Dietrich called Fox Chase Farm a “flagship club,” one of only two city 4-H groups to make it through the pandemic.
That it is now effectively defunct — no alternate site in the city has been found — is a great loss for Philadelphia, Dietrich said.
“It was meaningful and impactful to Fox Chase Farm, to the city, to our members,” Dietrich said. “We thought it was a good collaboration. ... It’s disappointing that we’re not able to work this out.”
Nathan Whitaker, 10, loved his year in 4-H, where he raised and showed Morgan, a goat named after his favorite character on his favorite show, Pup Academy.
“I had to feed him, and I had to walk him, and I had to trim their nails, give him medicine, bathe him, and everything else,” said Nathan, who’s a rising fifth grader at Blair Christian Academy in West Mount Airy. If he loses the chance to participate in 4-H, “I would be really sad,” he said.
Nathan had to commit two days a week to unglamorous work — “cleaning the pen, scooping up the poop. It was dirty, it smelled, and sometimes it was cold or raining,” said his mother. But he did it. “Above and beyond the animal experience, we appreciated the skill set it helped produce in him: perseverance, tenacity, commitment. It made a difference.”
Dietrich, who oversees programs in 11 counties, said she’s never run into these kinds of roadblocks. She has worked for Penn State Extension — which runs Pennsylvania 4-H clubs — for more than 30 years.
4-H carries insurance for its clubs and it’s typical for the organization that hosts a club to negotiate with 4-H over terms, Dietrich said. The insurance terms were worked out, Dietrich said, but an additional license requirement has been the sticking point.
“It is so protective of the school district’s interests that I cannot get our volunteer liability insurance carrier to agree to sign,” Dietrich said. “And the fee schedule the district set up was astronomical.”
The club sold its animals after the Farm Show, as it does every year; it has not purchased new ones because there’s nowhere to raise them. In a typical year, livestock season would have begun this month.
“We have the money and the will to feed our own animals, we have the people to do it,” said Laurie Hazelwood, parent of a club member.
Tess Rader, a longtime club member and recent graduate of MaST Charter School, first signed up for 4-H because she loved animals and her mother thought Tess might enjoy the experience. That proved to be an understatement: Tess became president of the club, already works as a veterinary technician, and is headed to Delaware Valley University, where she will begin studies she hopes will lead her to become a full-fledged vet.
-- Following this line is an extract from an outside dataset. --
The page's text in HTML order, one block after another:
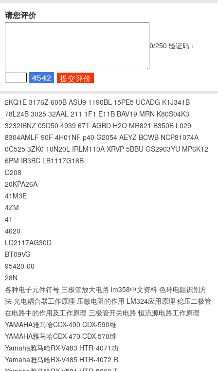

“4-H changed my life,” said Rader, 18. She spent time nearly every day with her animals, working them, feeding them, forming bonds with them. Until this past school year, there were community events where she gained public speaking experience and confidence.
But once the district implemented its changes, “it was a huge struggle,” said Rader, who had hoped to continue her involvement with the club, mentoring younger students. “We were constantly worried about whether we had the money to keep the club going.”